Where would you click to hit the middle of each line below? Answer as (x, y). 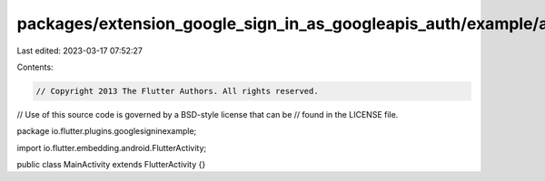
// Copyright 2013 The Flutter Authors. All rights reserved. (177, 91)
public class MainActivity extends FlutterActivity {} (111, 165)
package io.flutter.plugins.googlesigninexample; (107, 131)
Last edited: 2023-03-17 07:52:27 (79, 51)
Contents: (35, 67)
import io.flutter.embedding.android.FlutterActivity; (112, 148)
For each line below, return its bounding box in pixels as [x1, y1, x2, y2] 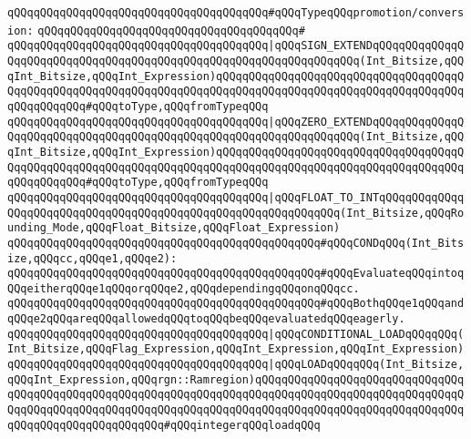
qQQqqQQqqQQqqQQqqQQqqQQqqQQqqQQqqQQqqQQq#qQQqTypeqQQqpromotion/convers [7, 6, 465, 19]
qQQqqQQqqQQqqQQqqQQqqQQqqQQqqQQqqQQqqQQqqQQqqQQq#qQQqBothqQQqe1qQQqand [7, 297, 465, 311]
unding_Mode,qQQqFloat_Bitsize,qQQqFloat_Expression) [7, 221, 341, 235]
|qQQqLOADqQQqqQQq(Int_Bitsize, [268, 358, 465, 372]
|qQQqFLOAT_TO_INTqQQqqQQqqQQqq [268, 190, 465, 204]
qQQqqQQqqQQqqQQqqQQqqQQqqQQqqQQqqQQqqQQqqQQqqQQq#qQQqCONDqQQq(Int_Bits [7, 236, 465, 250]
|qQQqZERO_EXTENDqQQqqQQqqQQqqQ [268, 115, 465, 128]
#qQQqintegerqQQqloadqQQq [163, 418, 321, 432]
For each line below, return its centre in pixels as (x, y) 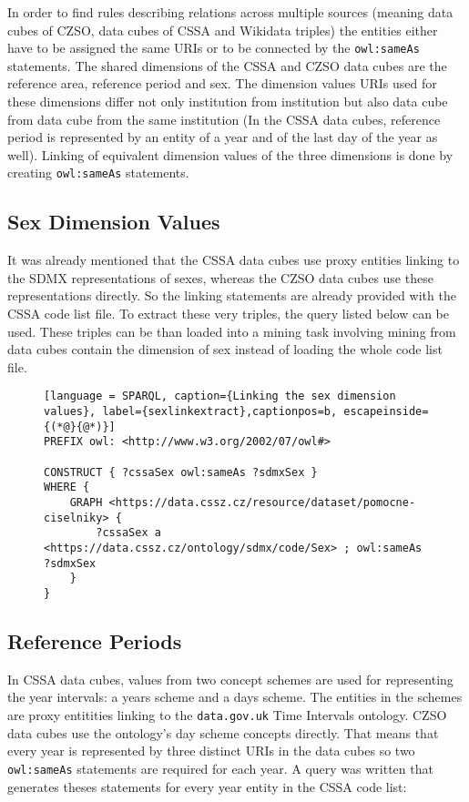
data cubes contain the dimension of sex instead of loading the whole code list (225, 349)
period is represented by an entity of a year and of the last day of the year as (223, 137)
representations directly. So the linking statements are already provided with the (232, 295)
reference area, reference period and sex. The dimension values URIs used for (222, 83)
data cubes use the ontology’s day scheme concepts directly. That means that (223, 732)
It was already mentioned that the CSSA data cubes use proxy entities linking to (234, 260)
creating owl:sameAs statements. (98, 173)
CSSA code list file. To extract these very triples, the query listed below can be (228, 314)
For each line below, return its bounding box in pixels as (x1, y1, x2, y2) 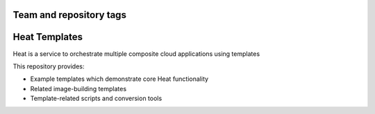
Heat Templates (12, 31, 83, 43)
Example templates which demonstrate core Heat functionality (30, 75, 208, 83)
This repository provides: (12, 62, 85, 70)
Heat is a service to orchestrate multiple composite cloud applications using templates (12, 49, 260, 58)
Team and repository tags (12, 9, 126, 21)
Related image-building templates (30, 84, 127, 93)
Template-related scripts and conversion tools (30, 94, 162, 103)
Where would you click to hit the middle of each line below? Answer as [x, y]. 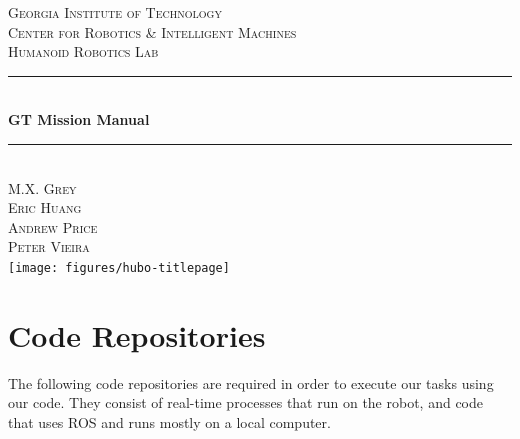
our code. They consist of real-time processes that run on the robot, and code [246, 402]
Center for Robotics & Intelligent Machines [152, 31]
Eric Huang [45, 207]
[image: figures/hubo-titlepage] [119, 267]
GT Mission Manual [79, 119]
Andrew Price [53, 226]
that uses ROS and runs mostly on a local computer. [169, 421]
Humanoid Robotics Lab [83, 51]
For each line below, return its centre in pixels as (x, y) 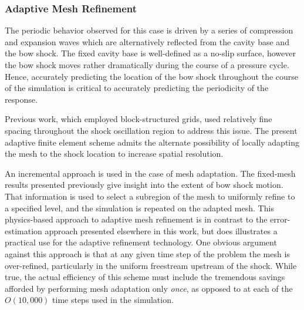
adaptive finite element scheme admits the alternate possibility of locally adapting (152, 142)
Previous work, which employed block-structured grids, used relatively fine (139, 119)
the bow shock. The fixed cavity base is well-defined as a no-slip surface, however (150, 53)
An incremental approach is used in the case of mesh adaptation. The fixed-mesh (150, 173)
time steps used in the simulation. (113, 300)
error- (280, 219)
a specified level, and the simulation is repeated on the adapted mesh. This (139, 208)
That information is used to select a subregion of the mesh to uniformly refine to (150, 196)
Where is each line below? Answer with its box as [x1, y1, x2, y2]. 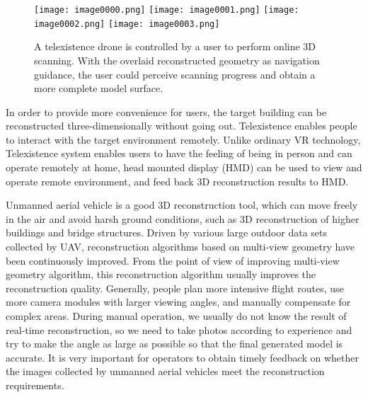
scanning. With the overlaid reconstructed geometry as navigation [34, 52, 320, 67]
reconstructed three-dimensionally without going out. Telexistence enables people [6, 118, 357, 133]
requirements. [6, 377, 64, 392]
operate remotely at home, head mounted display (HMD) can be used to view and [6, 160, 362, 175]
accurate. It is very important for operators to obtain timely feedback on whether [6, 350, 359, 364]
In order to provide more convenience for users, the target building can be [6, 104, 327, 119]
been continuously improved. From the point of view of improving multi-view [6, 253, 340, 267]
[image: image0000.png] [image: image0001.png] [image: [34, 5, 299, 15]
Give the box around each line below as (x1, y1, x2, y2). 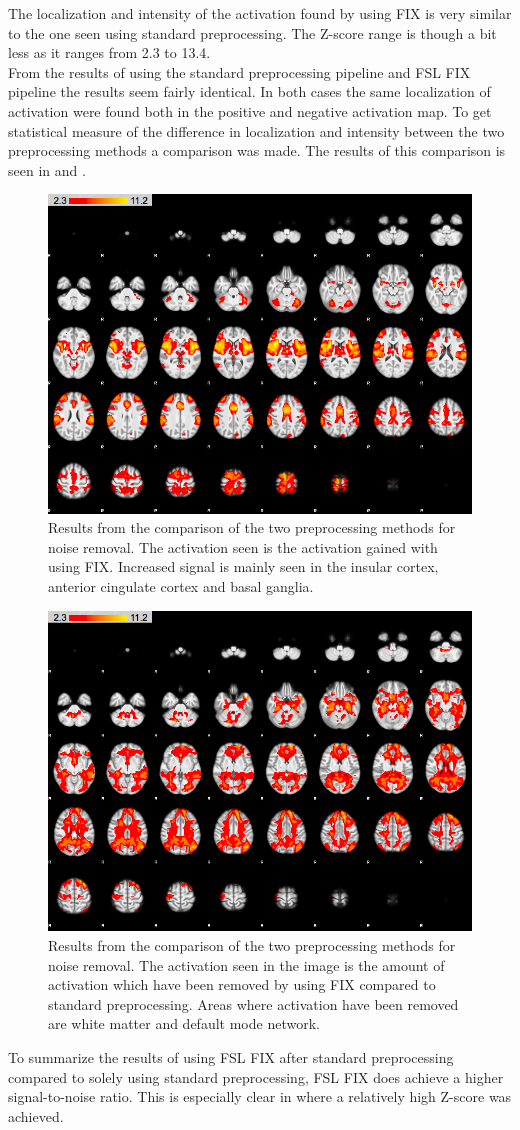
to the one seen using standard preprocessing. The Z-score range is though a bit (8, 22, 497, 43)
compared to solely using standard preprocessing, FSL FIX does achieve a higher (8, 1066, 504, 1087)
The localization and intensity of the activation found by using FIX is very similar (8, 3, 512, 23)
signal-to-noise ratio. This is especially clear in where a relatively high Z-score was (8, 1086, 512, 1107)
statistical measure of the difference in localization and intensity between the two (8, 120, 505, 141)
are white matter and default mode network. (48, 1013, 320, 1034)
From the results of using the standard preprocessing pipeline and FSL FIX (8, 61, 471, 82)
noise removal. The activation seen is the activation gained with (48, 536, 438, 557)
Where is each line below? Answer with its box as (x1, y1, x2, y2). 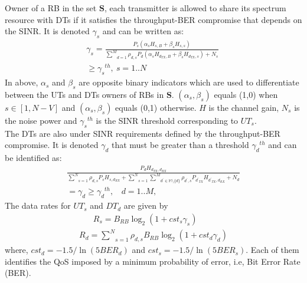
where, (5, 243, 28, 256)
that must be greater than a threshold (111, 139, 249, 151)
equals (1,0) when (214, 88, 278, 100)
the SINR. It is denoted (5, 25, 90, 37)
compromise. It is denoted (5, 139, 99, 151)
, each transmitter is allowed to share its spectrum (104, 2, 286, 14)
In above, (5, 76, 38, 88)
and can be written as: (102, 25, 184, 37)
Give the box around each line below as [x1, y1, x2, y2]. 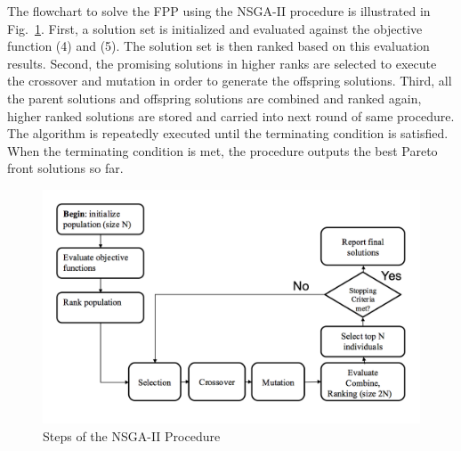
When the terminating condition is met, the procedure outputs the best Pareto [7, 141, 438, 160]
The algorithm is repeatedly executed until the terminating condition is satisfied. [7, 124, 449, 143]
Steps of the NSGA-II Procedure [43, 427, 221, 446]
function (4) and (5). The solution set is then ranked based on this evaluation [7, 37, 430, 55]
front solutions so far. [7, 159, 124, 177]
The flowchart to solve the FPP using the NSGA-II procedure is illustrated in [7, 2, 431, 20]
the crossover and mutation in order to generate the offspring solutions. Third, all [7, 71, 452, 90]
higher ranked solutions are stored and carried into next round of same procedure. [7, 106, 455, 125]
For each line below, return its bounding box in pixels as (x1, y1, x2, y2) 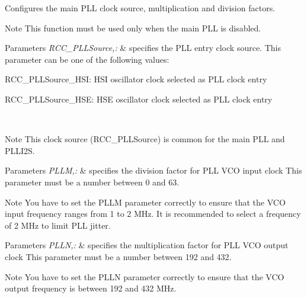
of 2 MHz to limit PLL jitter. (5, 219, 111, 231)
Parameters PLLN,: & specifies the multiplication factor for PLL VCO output (5, 239, 289, 251)
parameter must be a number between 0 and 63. (5, 175, 180, 188)
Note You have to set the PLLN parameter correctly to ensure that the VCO (5, 270, 284, 283)
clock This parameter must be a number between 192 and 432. (5, 250, 232, 262)
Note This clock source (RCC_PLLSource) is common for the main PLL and (5, 133, 285, 145)
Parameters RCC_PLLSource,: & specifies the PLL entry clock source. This (5, 41, 281, 54)
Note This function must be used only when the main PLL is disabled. (5, 21, 261, 34)
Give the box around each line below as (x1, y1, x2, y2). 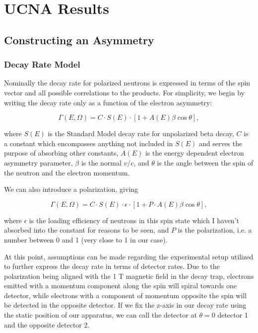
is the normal (81, 157, 122, 167)
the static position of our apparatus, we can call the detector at (4, 310, 197, 320)
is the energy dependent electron (145, 148, 244, 158)
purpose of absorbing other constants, (4, 148, 119, 158)
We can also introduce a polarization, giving (4, 184, 138, 194)
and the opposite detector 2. (4, 319, 90, 330)
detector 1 (217, 310, 248, 320)
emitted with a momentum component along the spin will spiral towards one (4, 280, 237, 291)
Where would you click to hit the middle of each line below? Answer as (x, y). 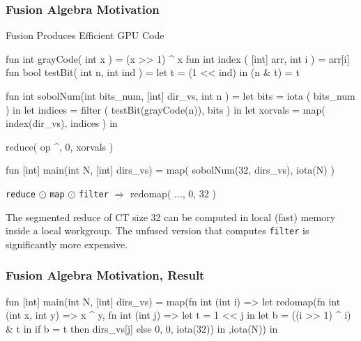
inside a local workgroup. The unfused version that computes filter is (158, 230)
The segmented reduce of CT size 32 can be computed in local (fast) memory (171, 217)
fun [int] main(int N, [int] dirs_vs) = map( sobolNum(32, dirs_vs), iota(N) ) (170, 170)
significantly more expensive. (67, 244)
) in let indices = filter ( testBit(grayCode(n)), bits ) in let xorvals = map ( (166, 109)
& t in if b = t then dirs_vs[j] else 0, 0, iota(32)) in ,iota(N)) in (142, 328)
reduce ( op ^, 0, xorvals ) (60, 146)
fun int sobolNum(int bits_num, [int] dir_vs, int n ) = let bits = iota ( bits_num (180, 96)
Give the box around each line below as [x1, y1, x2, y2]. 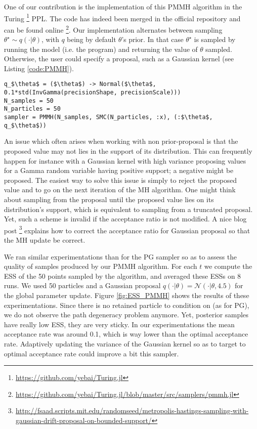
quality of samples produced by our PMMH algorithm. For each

━━━━━━

» **EXERCISE DETAILS**
For each line above that contains the word "reconstructed", give the line as it is written.

» **WRITTEN SOLUTION**
scanning. With the overlaid reconstructed geometry as navigation [34, 52, 320, 67]
reconstructed three-dimensionally without going out. Telexistence enables people [6, 118, 357, 133]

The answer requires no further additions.